Alain Damasio – La zone du dehors

J’aime beaucoup cette phrase du roman qui donne tout son sens au titre. Alain Damasio nous invite, à l’instar de Nietzsche, à ne pas suivre la conformité comme des moutons, à nous réinventer en permanence, à trouver de nouvelles formes de luttes et de créativité politique, d’invention de soi et du monde.
C’est précisément ce qu’on fait Rima Hassan et Greta Thunberg ainsi que les autres membres du Madleen, cette traversée de la méditerranée pour livrer du matériel humanitaire et de la nourriture à Gaza a pris le monde entier au dépourvu. Acte courageux et désespéré pour certains, coup de com pour d’autres, on peut néanmoins en tirer plusieurs conclusions :
– Le monde entier avait les yeux rivés sur le bateau et Gaza est revenu au centre de l’actualité.
– Le blocus humanitaire de l’armée Israélienne, dont l’existence à pu être contesté (Enthoven, Barbara Lefebvre) a été démontré aux yeux de tous.
–  Les dirigeants ont été obligés d’entrer en action (avec beaucoup de mollesse il faut bien le dire).

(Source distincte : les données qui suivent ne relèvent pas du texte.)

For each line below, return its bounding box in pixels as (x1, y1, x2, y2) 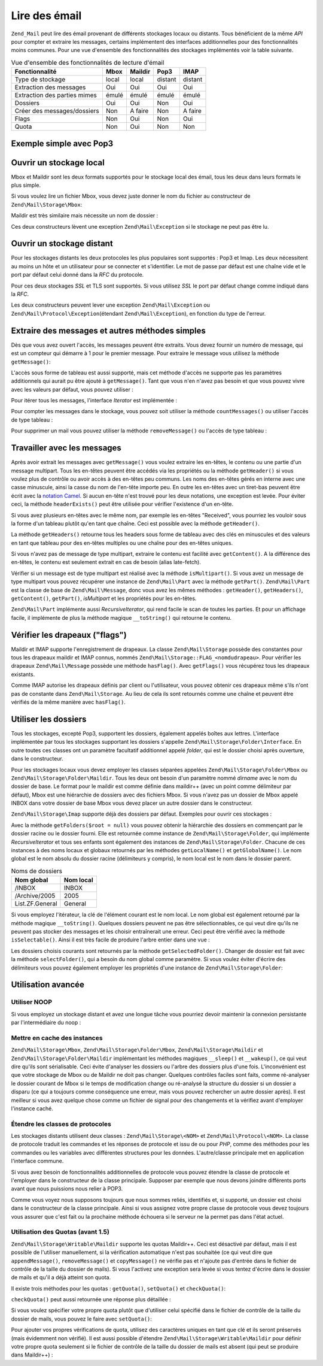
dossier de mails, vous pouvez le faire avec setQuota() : (11, 1315, 153, 1322)
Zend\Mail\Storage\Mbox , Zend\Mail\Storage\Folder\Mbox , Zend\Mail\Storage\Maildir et (11, 1046, 263, 1053)
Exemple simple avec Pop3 (11, 138, 114, 149)
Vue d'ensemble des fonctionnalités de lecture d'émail (11, 58, 164, 66)
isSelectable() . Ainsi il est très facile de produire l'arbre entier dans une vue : (11, 936, 211, 943)
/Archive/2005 (14, 892, 56, 900)
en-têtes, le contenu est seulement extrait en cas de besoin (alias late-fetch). (11, 559, 202, 566)
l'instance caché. (11, 1105, 53, 1112)
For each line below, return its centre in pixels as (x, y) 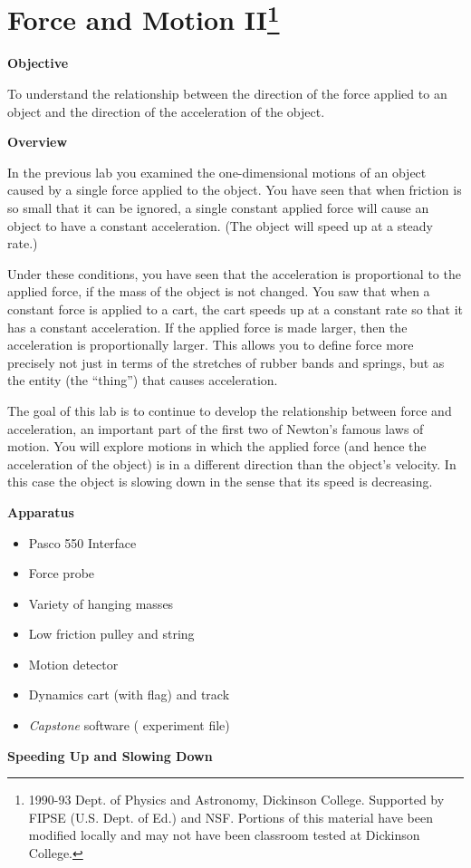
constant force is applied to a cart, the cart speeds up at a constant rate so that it (235, 309)
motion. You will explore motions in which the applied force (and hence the (217, 446)
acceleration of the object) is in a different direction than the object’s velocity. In (232, 463)
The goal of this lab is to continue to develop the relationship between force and (230, 410)
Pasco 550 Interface (82, 542)
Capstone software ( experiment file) (129, 725)
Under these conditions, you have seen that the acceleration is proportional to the (234, 273)
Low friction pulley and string (111, 634)
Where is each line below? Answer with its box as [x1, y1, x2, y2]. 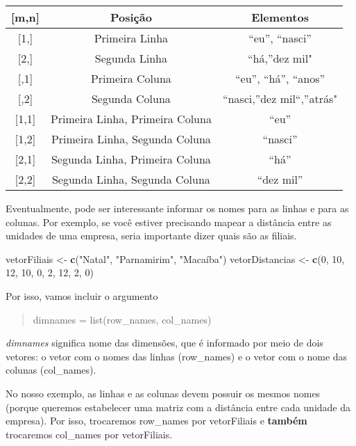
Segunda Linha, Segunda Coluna [51, 171, 210, 187]
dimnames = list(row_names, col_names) [33, 312, 212, 326]
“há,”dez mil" [247, 50, 313, 66]
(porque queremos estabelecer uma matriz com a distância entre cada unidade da [6, 399, 350, 414]
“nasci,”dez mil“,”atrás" [222, 90, 338, 106]
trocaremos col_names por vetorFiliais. [6, 427, 173, 441]
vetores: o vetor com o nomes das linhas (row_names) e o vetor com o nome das [6, 349, 348, 363]
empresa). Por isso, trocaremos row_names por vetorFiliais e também [6, 413, 307, 428]
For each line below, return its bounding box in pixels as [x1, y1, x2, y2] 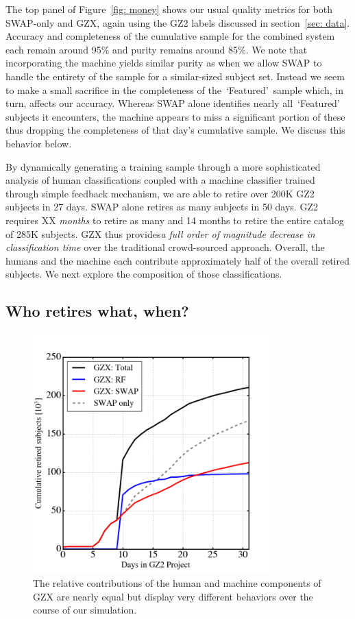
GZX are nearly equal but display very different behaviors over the [33, 589, 313, 603]
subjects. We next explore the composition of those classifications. [5, 267, 282, 281]
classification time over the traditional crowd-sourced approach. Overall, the [5, 240, 325, 254]
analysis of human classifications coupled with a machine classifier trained [5, 173, 315, 187]
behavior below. [5, 136, 72, 150]
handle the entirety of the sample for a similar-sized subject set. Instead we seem [5, 69, 345, 83]
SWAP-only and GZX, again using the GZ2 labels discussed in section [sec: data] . [5, 15, 350, 29]
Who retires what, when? [5, 300, 189, 321]
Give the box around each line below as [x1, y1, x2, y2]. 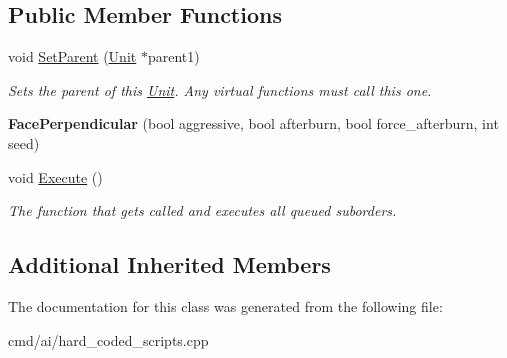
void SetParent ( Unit [8, 46, 137, 67]
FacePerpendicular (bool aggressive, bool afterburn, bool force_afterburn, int [8, 113, 499, 134]
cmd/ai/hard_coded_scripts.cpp [8, 329, 209, 350]
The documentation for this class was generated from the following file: [8, 295, 443, 316]
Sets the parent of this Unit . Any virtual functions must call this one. [8, 79, 432, 100]
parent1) [147, 46, 200, 67]
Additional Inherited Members [8, 249, 331, 280]
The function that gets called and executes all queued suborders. [8, 200, 397, 221]
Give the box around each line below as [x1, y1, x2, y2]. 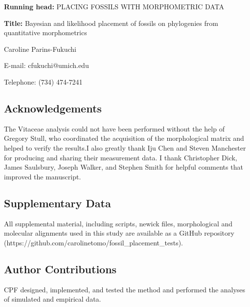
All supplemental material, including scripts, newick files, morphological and [4, 218, 233, 228]
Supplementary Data [4, 195, 111, 210]
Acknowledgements [4, 100, 102, 115]
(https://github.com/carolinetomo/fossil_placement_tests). [4, 237, 183, 247]
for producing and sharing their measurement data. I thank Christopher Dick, [4, 152, 237, 162]
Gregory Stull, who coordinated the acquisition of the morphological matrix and [4, 133, 244, 143]
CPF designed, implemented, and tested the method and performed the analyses [4, 284, 246, 294]
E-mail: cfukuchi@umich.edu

– Plusieurs autres initiatives ont suivi l’exemple : les dockers de Marseille qui ont refusé de faire monter des cargaisons qui comprenait plusieurs centaines de tonnes d’armes pour l’armée Israélienne. Il y a aussi eu le gigantesque convoi qui traverse actuellement l’Afrique du Nord pour briser le blocus, etc.

Je termine cet article avec deux mots pour parler de Rima Hassan et je vous partage une vidéo de Le Média qui s’intitule “pourquoi tous les médias mainstream la détestent autant”. Je tenais à parler d’elle car aujourd’hui elle est devenue figure majeure de la cause palestinienne, qui rassemble autant qu’elle divise et en voici la raison : je n’ai jamais vu un tel décalage entre les commentateurs des médias et la réalité. Nous pouvons ne pas être d’accord sur plein de chose, mais je vous en conjure, ne vous fiez pas uniquement aux commentateurs, prenez le temps de regarder ne serait-ce que 5 minutes l’une de ses interventions sur des plateaux télé ou interviews, peut importe laquelle, et vous verrez qu’elle est très loin la sorcière Médée dépeinte par les médias. Elle dénonce les ambitions colonisatrices des gouvernements Israéliens successifs et s’appuyant constamment sur deux principes : le droit international (elle est juriste à la base) et une solution à deux états.
Et aussi, force aux communautés juives et musulmanes qui se retrouvent malgré elles au cœur d’un conflit géopolitique qu’elles ne contrôlent pas, et qui aspirent, pour la plupart, à la paix et à la reconnaissance mutuelle.